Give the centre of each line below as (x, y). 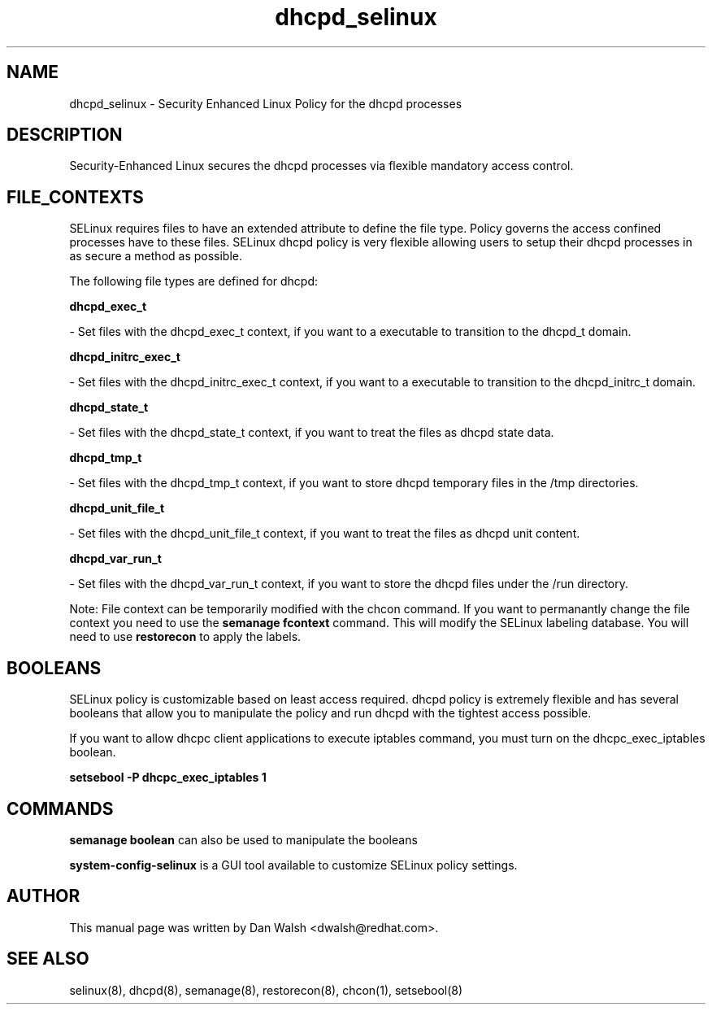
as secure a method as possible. (156, 256)
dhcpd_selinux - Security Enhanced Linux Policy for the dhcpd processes (266, 103)
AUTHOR (43, 896)
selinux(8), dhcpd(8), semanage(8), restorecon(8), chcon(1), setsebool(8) (266, 990)
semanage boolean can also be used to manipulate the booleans (243, 839)
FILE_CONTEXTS (75, 197)
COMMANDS (60, 808)
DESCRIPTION (65, 135)
┄┄┄┄┄┄┄┄┄┄┄┄┄┄┄┄┄┄┄┄
Activity =
In the data above, each line holding "dhcpd" is to be found and copied.

The answer =
dhcpd_selinux - Security Enhanced Linux Policy for the dhcpd processes (266, 103)
selinux(8), dhcpd(8), semanage(8), restorecon(8), chcon(1), setsebool(8) (266, 990)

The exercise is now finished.